He finds himself dumped at the border between the two towns. There he encounters Vaughan, a policewoman from Hope. There are some sparks that fly between Reacher and Vaughan. Some women find Reacher quite attractive. He’s a great big fellow without any apparent strings — just passing through.
A retired military police officer, Reacher can be a magnet for violence. His suspicions are aroused by this hostile reception and banishment feels irresistible. He decides to sniff around.
He finds that Despair is a company town. A Mr. Thurman owns everything there. He operates an immense metal recycling operation. He’s also the mayor and the preacher at the only church in town. The citizens seem to have a blind devotion to Thurman that verges on cult-like.
Reacher recruits Officer Vaughan to help him investigate. She tries to understand what motivates Reacher. He says “I have to be somewhere, doing something” and Reacher’s notion of “doing something” frequently involves mopping the floor with the luckless bad guys who get in his way.

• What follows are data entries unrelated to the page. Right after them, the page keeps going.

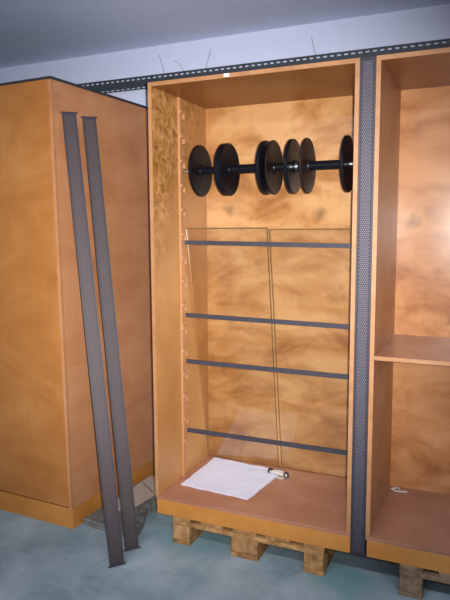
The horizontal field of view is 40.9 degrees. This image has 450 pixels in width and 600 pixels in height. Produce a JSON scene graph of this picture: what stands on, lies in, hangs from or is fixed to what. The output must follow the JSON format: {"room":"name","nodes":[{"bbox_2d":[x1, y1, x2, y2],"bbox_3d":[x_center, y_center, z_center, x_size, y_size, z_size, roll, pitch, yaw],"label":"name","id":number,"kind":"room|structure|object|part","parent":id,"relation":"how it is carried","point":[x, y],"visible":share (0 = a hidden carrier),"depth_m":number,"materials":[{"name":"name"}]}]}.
{"room":"storage room","nodes":[
{"label":"storage room","id":0,"kind":"room"},
{"bbox_2d":[0,475,449,599],"bbox_3d":[-0.714,1.549,1.140,9.000,0.100,5.950,3,7,23],"label":"floor","id":1,"kind":"structure","parent":0,"point":[40,560],"depth_m":2.87,"materials":[{"name":"paint"}]},
{"bbox_2d":[0,76,154,528],"bbox_3d":[-1.115,-0.006,3.758,1.061,2.380,0.886,3,7,26],"label":"tall cabinet","id":2,"kind":"object","parent":1,"relation":"on","point":[50,472],"visible":0.8,"depth_m":3.30,"materials":[{"name":"brown wood"}]},
{"bbox_3d":[-1.304,-0.017,3.368,1.015,2.241,0.023,3,7,26],"label":"panel","id":3,"kind":"part","parent":2,"relation":"part of","materials":[{"name":"brown wood"}]},
{"bbox_3d":[-0.663,-0.033,3.533,0.053,2.255,0.880,3,7,26],"label":"panel","id":4,"kind":"part","parent":2,"relation":"part of","materials":[{"name":"brown wood"}]},
{"bbox_2d":[60,111,125,567],"bbox_3d":[-0.659,0.163,2.996,0.087,2.214,0.520,-4,8,-32],"label":"post","id":5,"kind":"object","parent":1,"relation":"on","point":[86,278],"visible":1,"depth_m":2.99,"materials":[{"name":"metal"}]},
{"bbox_2d":[81,116,140,551],"bbox_3d":[-0.599,0.144,3.142,0.087,2.216,0.505,-4,8,-30],"label":"post","id":6,"kind":"object","parent":1,"relation":"on","point":[124,473],"visible":1,"depth_m":3.14,"materials":[{"name":"grey metal"}]},
{"bbox_2d":[83,476,156,537],"bbox_3d":[-0.502,1.178,3.530,0.357,0.075,0.695,3,7,23],"label":"floor slab","id":7,"kind":"structure","parent":1,"relation":"on","point":[96,520],"depth_m":3.34,"materials":[{"name":"stone"}]},
{"bbox_2d":[117,476,154,510],"bbox_3d":[-0.495,1.163,3.619,0.195,0.006,0.480,3,7,23],"label":"board","id":8,"kind":"object","parent":7,"relation":"on","point":[141,492],"visible":0.41,"depth_m":3.64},
{"bbox_2d":[173,516,335,575],"bbox_3d":[0.254,1.163,3.335,0.800,0.144,0.800,3,7,23],"label":"pallet","id":9,"kind":"object","parent":1,"relation":"on","point":[244,544],"visible":0.33,"depth_m":2.97,"materials":[{"name":"brown wood"}]},
{"bbox_2d":[148,58,359,552],"bbox_3d":[0.224,0.021,3.113,1.018,2.176,0.628,3,7,23],"label":"tall cabinet","id":10,"kind":"object","parent":9,"relation":"on","point":[319,102],"depth_m":3.31,"materials":[{"name":"brown wood"}]},
{"bbox_3d":[-0.233,-0.049,3.309,0.019,2.079,0.623,3,7,23],"label":"panel","id":11,"kind":"part","parent":10,"relation":"part of","materials":[{"name":"brown wood"}]},
{"bbox_3d":[-0.233,-0.034,3.268,0.014,2.060,0.028,3,7,23],"label":"peg rail","id":12,"kind":"part","parent":10,"relation":"part of","materials":[{"name":"brown wood"}]},
{"bbox_2d":[181,457,283,499],"bbox_3d":[0.039,0.987,3.360,0.452,0.006,0.425,3,8,28],"label":"paper sheet","id":13,"kind":"object","parent":10,"relation":"on","point":[222,476],"visible":0.98,"depth_m":3.34,"materials":[{"name":"white paper"}]},
{"bbox_3d":[0.059,0.292,3.373,0.487,1.384,0.305,3,7,23],"label":"glass pane","id":14,"kind":"part","parent":10,"relation":"part of","materials":[{"name":"clear glass"}]},
{"bbox_3d":[0.220,-1.050,2.990,0.980,0.019,0.623,3,7,23],"label":"panel","id":15,"kind":"part","parent":10,"relation":"part of","materials":[{"name":"orange wood"}]},
{"bbox_3d":[0.230,1.014,3.233,1.018,0.019,0.623,3,7,23],"label":"panel","id":16,"kind":"part","parent":10,"relation":"part of","materials":[{"name":"red wood"}]},
{"bbox_2d":[187,428,347,454],"bbox_3d":[0.220,0.745,3.181,0.936,0.024,0.010,3,7,23],"label":"bar","id":17,"kind":"object","parent":10,"relation":"attached to","point":[191,430],"visible":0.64,"depth_m":3.17,"materials":[{"name":"blue paint"}]},
{"bbox_2d":[186,359,348,379],"bbox_3d":[0.218,0.358,3.135,0.936,0.028,0.010,3,7,23],"label":"bar","id":18,"kind":"object","parent":10,"relation":"attached to","point":[190,361],"visible":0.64,"depth_m":3.12,"materials":[{"name":"blue paint"}]},
{"bbox_2d":[186,313,349,328],"bbox_3d":[0.217,0.107,3.106,0.936,0.035,0.010,3,7,23],"label":"bar","id":19,"kind":"object","parent":10,"relation":"attached to","point":[191,315],"visible":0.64,"depth_m":3.09,"materials":[{"name":"blue paint"}]},
{"bbox_2d":[183,135,353,196],"bbox_3d":[0.212,-0.660,3.014,0.936,0.266,0.266,3,7,23],"label":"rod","id":20,"kind":"object","parent":10,"relation":"in","point":[299,165],"visible":0.99,"depth_m":2.97,"materials":[{"name":"black metal"}]},
{"bbox_2d":[185,240,351,247],"bbox_3d":[0.215,-0.283,3.060,0.936,0.036,0.010,3,7,23],"label":"bar","id":21,"kind":"object","parent":10,"relation":"attached to","point":[187,242],"visible":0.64,"depth_m":3.04,"materials":[{"name":"grey metal"}]},
{"bbox_2d":[268,468,288,479],"bbox_3d":[0.293,0.971,3.372,0.138,0.034,0.047,5,8,36],"label":"roll","id":22,"kind":"object","parent":10,"relation":"in","point":[270,470],"visible":1,"depth_m":3.37,"materials":[{"name":"grey paper"}]},
{"bbox_3d":[0.347,-0.051,3.389,0.980,2.060,0.012,3,7,23],"label":"panel","id":23,"kind":"part","parent":10,"relation":"part of","materials":[{"name":"brown wood"}]},
{"bbox_3d":[0.485,0.315,3.188,0.482,1.376,0.305,3,7,23],"label":"glass pane","id":24,"kind":"part","parent":10,"relation":"part of","materials":[{"name":"clear glass"}]},
{"bbox_3d":[0.682,-0.006,2.911,0.019,2.079,0.623,3,7,23],"label":"panel","id":25,"kind":"part","parent":10,"relation":"part of","materials":[{"name":"brown wood"}]},
{"bbox_2d":[350,56,376,556],"bbox_3d":[0.602,0.076,2.627,0.065,2.176,0.031,3,7,23],"label":"post","id":26,"kind":"object","parent":10,"relation":"attached to","point":[367,101],"visible":1,"depth_m":2.61,"materials":[{"name":"metal"}]},
{"bbox_2d":[399,564,449,599],"bbox_3d":[1.297,1.212,2.873,0.800,0.144,0.800,3,7,23],"label":"pallet","id":27,"kind":"object","parent":1,"relation":"on","point":[413,579],"visible":0.33,"depth_m":2.64,"materials":[{"name":"brown wood"}]},
{"bbox_2d":[365,47,449,573],"bbox_3d":[1.216,0.068,2.675,1.018,2.176,0.612,3,7,23],"label":"tall cabinet","id":28,"kind":"object","parent":27,"relation":"on","point":[408,448],"visible":1,"depth_m":2.99,"materials":[{"name":"brown wood"}]},
{"bbox_3d":[0.759,-0.002,2.870,0.019,2.079,0.608,3,7,23],"label":"panel","id":29,"kind":"part","parent":28,"relation":"part of","materials":[{"name":"brown wood"}]},
{"bbox_2d":[390,487,406,492],"bbox_3d":[0.917,1.001,3.181,0.089,0.017,0.044,3,7,23],"label":"scrap","id":30,"kind":"object","parent":28,"relation":"on","point":[394,488],"visible":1,"depth_m":3.17,"materials":[{"name":"grey paper"}]},
{"bbox_3d":[1.222,1.061,2.794,1.018,0.019,0.608,3,7,23],"label":"panel","id":31,"kind":"part","parent":28,"relation":"part of","materials":[{"name":"red wood"}]},
{"bbox_2d":[375,334,449,361],"bbox_3d":[1.216,0.240,2.694,0.980,0.018,0.586,3,7,23],"label":"shelf","id":32,"kind":"object","parent":28,"relation":"attached to","point":[397,347],"depth_m":2.77,"materials":[{"name":"red wood"}]},
{"bbox_3d":[1.211,-1.004,2.550,0.980,0.019,0.608,3,7,23],"label":"panel","id":33,"kind":"part","parent":28,"relation":"part of","materials":[{"name":"orange wood"}]},
{"bbox_3d":[1.336,-0.004,2.943,0.980,2.060,0.012,3,7,23],"label":"panel","id":34,"kind":"part","parent":28,"relation":"part of","materials":[{"name":"brown wood"}]},
{"bbox_2d":[0,0,449,67],"bbox_3d":[-0.729,-1.296,0.805,9.000,0.100,5.950,3,7,23],"label":"ceiling","id":35,"kind":"structure","parent":0,"point":[31,31],"depth_m":3.31,"materials":[{"name":"white paint"}]},
{"bbox_2d":[0,4,449,106],"bbox_3d":[0.450,-0.193,3.633,9.000,2.765,0.100,3,7,23],"label":"wall","id":36,"kind":"structure","parent":0,"point":[430,23],"depth_m":3.56,"materials":[{"name":"white paint"}]},
{"bbox_2d":[78,38,449,92],"bbox_3d":[0.492,-1.334,3.404,4.563,0.081,0.035,3,7,23],"label":"rail","id":37,"kind":"object","parent":36,"relation":"attached to","point":[130,84],"visible":0.48,"depth_m":3.51,"materials":[{"name":"metal"}]}
]}

He analyzes stressful situations with a mathematical precision. “He hated knives. He would have preferred it if the guy had pulled a pair of six-shooters. Guns can miss.” As this thug circles him, brandishing switchblades, Reacher calmly evaluates the threat. “Knives didn’t miss. If they touched you they cut you.”
“Nothing to Lose” leaves readers teetering on the brink of Despair with an apocalyptic climax that Reacher engineers with cool intellect and sheer force. Lee Child navigates a literary tightrope in thrilling fashion.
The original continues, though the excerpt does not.